De volta ao tempo em que os guitarristas eram deuses

Estas não são playlists como antigamente, gravadas em cassetes saudosas, mas vêm com o mesmo amor e devoção dessas playlists de outrora

Uma playlist por João Carlos Santos

1967, festival de Monterey nos Estados Unidos. Jimi Hendrix exuberante como sempre com a sua Stratocaster preta e branca (Black Pepper) que parecia, e era, a extensão natural do seu corpo. Ao fim de oito músicas, Jimi troca a guitarra, opta por uma mais espampanante e muito barata, branca e vermelha, decorada pelo próprio.
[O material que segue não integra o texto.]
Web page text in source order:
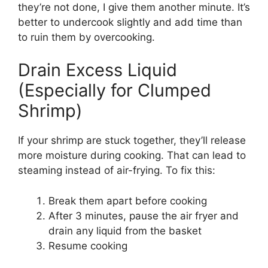
they’re not done, I give them another minute. It’s
better to undercook slightly and add time than
to ruin them by overcooking.
Drain Excess Liquid
(Especially for Clumped
Shrimp)
If your shrimp are stuck together, they’ll release
more moisture during cooking. That can lead to
steaming instead of air-frying. To fix this:
Break them apart before cooking
After 3 minutes, pause the air fryer and
drain any liquid from the basket
Resume cooking
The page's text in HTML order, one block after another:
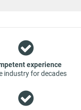
get your spare
experience
industry for decades
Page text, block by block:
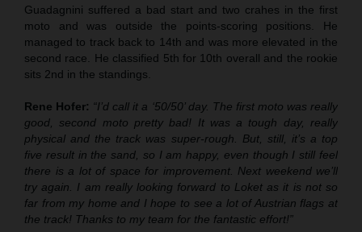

Começa a tocar “Wild Thing”. Como que tomado por anjos ou demónios, leva-nos para a sua própria dimensão. Os fãs num transe coletivo querem ser aquele deus. Deita a guitarra no chão do palco, beija-a demonstrando o seu amor por ela, acende um fósforo, incendeia-a, chama pelos espíritos e na sua rebeldia pega na guitarra e destrói-a por completo. O homem deus destrói a sua amada. Mas, na verdade, o seu grande amor, a Fender Stratocaster Black Pepper, repousa tranquila nos bastidores.
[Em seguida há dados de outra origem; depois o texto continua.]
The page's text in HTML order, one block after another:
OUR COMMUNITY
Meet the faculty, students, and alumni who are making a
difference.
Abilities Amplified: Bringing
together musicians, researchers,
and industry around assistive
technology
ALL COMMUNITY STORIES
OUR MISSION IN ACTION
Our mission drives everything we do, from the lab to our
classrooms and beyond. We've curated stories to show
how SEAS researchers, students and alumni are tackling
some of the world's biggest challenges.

A rebeldia tem um preço... e, neste caso, a sacrificada é a guitarra mais barata.

Estes deuses percorreram os anos 70 idolatrados por muitos, amados por muitas. Álcool, mulheres, festas e muitos quartos de hotéis destruídos à sua passagem. Joe Walsh, dos Eagles, confessa ter ficado petrificado de medo quando, no princípio dos anos 90, no regresso da sua banda após 14 anos de interregno, atuou sóbrio, algo que não acontecia desde os anos 70.

Os que ainda estão vivos confessam-se atraiçoados pela memória. Keith Richards olha para fotografias de tournées feitas por Annie Leibovitz e sorri, como que surpreendido por descobrir, décadas depois, algo que lhe tinha acontecido. “É o que eu digo: ela via coisas que mais ninguém via”

Mas aos deuses todos os excessos são permitidos.

Cada um à procura do seu tom, armados de Fender e de Gibson, entre outras, fizeram história, riffs que todos conhecemos. Dedilhar “Stairway to Heaven” na guitarra é obrigatório para qualquer adolescente com pretensões a entrar neste Olimpo.

Esta playlist foi para mim uma escolha óbvia, uma escolha de alguém que ainda hoje sonha entrar nestes domínios, quem sabe um dia!? Para já, vou tocar em casa, onde, aí sim, sou um deus, mesmo que seja um deus menor, e não, não penso em queimar a minha Fender.